(Source material)
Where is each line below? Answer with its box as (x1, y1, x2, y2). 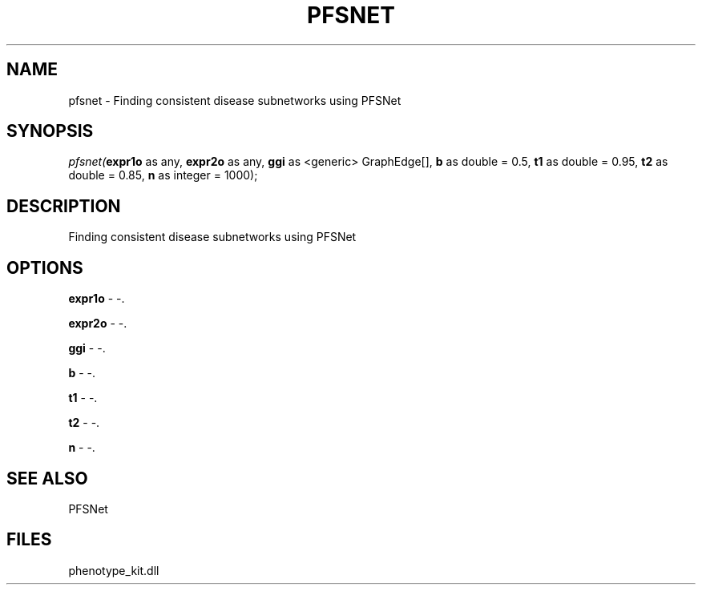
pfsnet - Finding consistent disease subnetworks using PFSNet (68, 93, 401, 107)
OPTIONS (6, 257, 83, 278)
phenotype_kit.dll (68, 563, 159, 577)
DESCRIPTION (6, 195, 121, 216)
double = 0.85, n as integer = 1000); (68, 168, 258, 183)
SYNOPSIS (6, 121, 94, 142)
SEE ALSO (6, 468, 88, 488)
(End Source material)
Exercise: Skip the pictures and output all entries exactly.

Answer for the task:
Where is each line below? Answer with its box as (x1, y1, x2, y2). 
pfsnet - Finding consistent disease subnetworks using PFSNet (68, 93, 401, 107)
OPTIONS (6, 257, 83, 278)
phenotype_kit.dll (68, 563, 159, 577)
DESCRIPTION (6, 195, 121, 216)
double = 0.85, n as integer = 1000); (68, 168, 258, 183)
SYNOPSIS (6, 121, 94, 142)
SEE ALSO (6, 468, 88, 488)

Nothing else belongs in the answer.